Validate your business idea.

Before you even think about building anything test your business idea. A great way to do this is to set up a landing page and drive some traffic to it. It is easy to create a landing page without doing any coding. You can use third party tools like Unbounce or LeadPages. You can pay for traffic on Facebook, forums, or some other social network and measure the number of signups. This way you can quickly figure out you cost of getting a new customer.

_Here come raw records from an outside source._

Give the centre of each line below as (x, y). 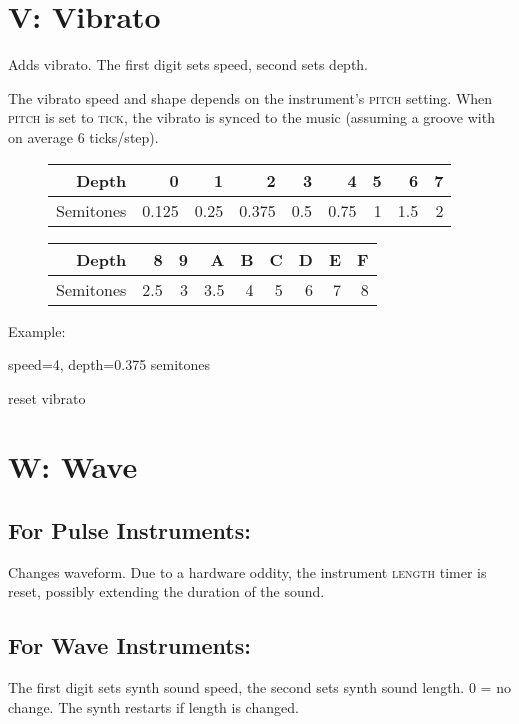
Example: (37, 330)
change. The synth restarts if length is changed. (153, 706)
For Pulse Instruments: (129, 530)
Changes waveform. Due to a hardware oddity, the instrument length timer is (247, 571)
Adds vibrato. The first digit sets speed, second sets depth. (188, 64)
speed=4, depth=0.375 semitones (109, 364)
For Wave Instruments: (129, 645)
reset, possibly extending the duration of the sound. (166, 591)

Here is how to validate your business idea:

  • Talk to people about your business idea. It is a huge mistake to treat your idea as a secret. Go out there and share it will people. Pay attention to how people react to your idea.
  • According to Travis Steffen, a serial entrepreneur who scaled and sold 6 tech companies, your idea must come from the customer, not you. He also argues that you only have a valid business idea if you can profitably market it.
  • Find competing products. Yes, every business has competition. Competition is a good thing because it proves that there is a market for your product. If you are creating a specialty software for a specific industry, make sure that there are competing software products on the market. Your job is to create a better version of what is already out there on the market.
  • Listen to what your customers are telling you. When I started my web design business I did not want to offer web hosting. After my customers had asked for years, I stop resisting and now we offer hosting. Many times your market will tell you what you need to sell them, but you have to be willing to listen.
  • Create a simplified version of your product or a minimum viable product as Eric Ries tells you in The Lean Startup.
  • Pre-sell (More on that later.)
  • If you have a product, try crowd funding. Crowdfunding offers a great way to finance and validate your product at the same time.

Build a mockup.

Again, you don’t need to code. You can do this with a piece of paper and pencil. Create a wireframe. To get more sophisticated you can use some image editor or higher someone to do it for you. The important thing here is to develop a tool to demonstrate your idea. You will need this when you talk to prospects, investors, potential team members or co-founders.

Pre-sell.

The proof is in the sales. If you can pre-sell it will be easier, to find a co-founder, more customers, and investors. You can’t argue with sales. If you have a viable business idea and you have done your customer research, you should be able to pre-sell.

Take the following steps to pre-sell your product or service:

  • Pre-sell to at least 5-10 customers. You won’t get rich, but it will give you some level of validation.
  • Give people a significant discount for buying early. Never offer a lifetime discounted prices because it might become impossible down the road. Instead, offer discounts for the next 1 to 2 years.
  • Limit the period of time customers can pre-order and receive the discounted pricing.
  • Limit the number of customers who can pre-order from your business.
  • Show social proof as you pre-sell. Quote, influencers and customers who already bought. Show the excitement about your products.
  • Give a little extra to those who pre-ordered. It can be something as simple as a t-shirt.